So when his dream was chosen, work began on preparing him for a trip that would transport him to a different world from the one he was used to.

Hanna and another support worker, Amy Morton, were chosen to go with him. As Osbourne had never flown before, he needed to be introduced to the concept, an induction that included visits to a couple of aviation museums where he could look at and sit in planes. The next stage was to take Osbourne on his first flight – a return trip from Norfolk to Exeter – which he loved, remaining relaxed during the take-off and landing.

The big day arrived last month. Osbourne was “fantastic” on the journey, says Hanna, who was initially worried that his short attention span would prove a problem on such a long flight. But he put on his headphones, listened to music and took the flight in his stride.

In the Kruger Park

Osbourne’s dream came true courtesy of Epic Enabled, which provides holidays for disabled people in Africa. Owner Alfie Smith met them in Johannesburg, where they joined the rest of the group going on safari to the Kruger Park. The group included three other men who were physically disabled with their wives. By the end of the trip they had all got to know each other well.

“We stayed at three different places,” Hanna says. “We spent about three nights in the first one where we made a camp at night. At the next we stayed in tents on wooden platforms. At the side there was a dry riverbed, and across from that was a huge tree where a big group of baboons congregated.

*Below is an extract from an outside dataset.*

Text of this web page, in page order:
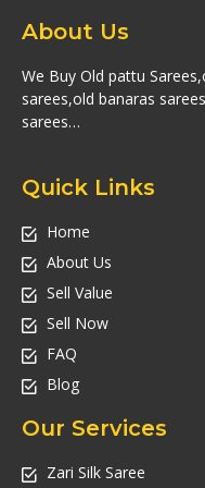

We were told to keep the tents closed otherwise they could come in and trash the inside.

article p28 28 February issue“We ended in the posher part, which had shops and a pool. Every day we got up early and went off for a game drive for about two hours, then came back, ate and went and did something else. For example, one day we went to a cheetah rehabilitation centre. There was an area known as the vultures’ restaurant, where they throw in the bones of animals eaten by the cheetahs and you drive past and watch the vultures.

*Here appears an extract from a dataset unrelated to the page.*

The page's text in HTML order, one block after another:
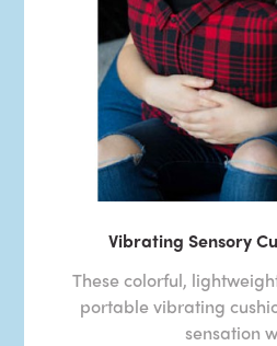
Vibrating Sensory
These colorful,
portable vibrating
sensation

“One farmer had adopted a baby hippo, and there was a platform at the riverside where you could feed it sweetcorn cobs. Michael became animated when he saw it his face lit up because he was face-to-face, touching a real hippo.”

Game drives

Most days were packed with activities and they saw leopards, wildebeest, crocodiles, hippos, lions, cheetahs, rhinos, giraffes, zebras and birdlife, including eagles and vultures.

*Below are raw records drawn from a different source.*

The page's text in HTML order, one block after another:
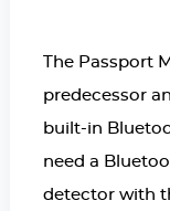
The Passport
predecessor
built-in
need a
detector with
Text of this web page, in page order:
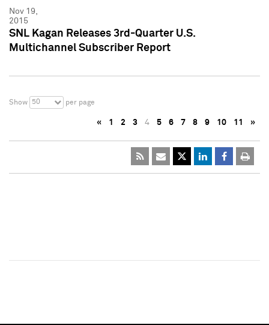
Nov 19,
2015
SNL Kagan Releases 3rd-Quarter U.S.
Multichannel Subscriber Report
Show 50 per page
« 1 2 3 4 5 6 7 8 9 10 11 »

It is too dangerous for anyone to leave the vehicle during a game drive – something that became apparent when an elephant charged towards the group, flapping its ears and trumpeting.

“Michael asked whether the animals were dangerous and I said ‘yes’,” says Hanna.

But this didn’t stop Osbourne’s enjoyment. “We couldn’t have got any closer to the animals than we did. One day three lions were lying in the middle of the road and they wouldn’t get up which made a huge traffic jam, but people were just taking photos.”

They also fulfilled the last part of Osbourne’s dream, which was to see an African tribe.

According to Hanna, the trip has made a big impression on Osbourne. “On the way home in the car he was full of it, just talking about the trip. He was over the moon and has been telling everybody about it.

“As a life-enhancing experience, it’s been amazing for him. The signs are that it’s had a fantastic effect.”

Contact the author

Natalie Valios

This article appeared in the 28 February issue under the headline “Safari, so good”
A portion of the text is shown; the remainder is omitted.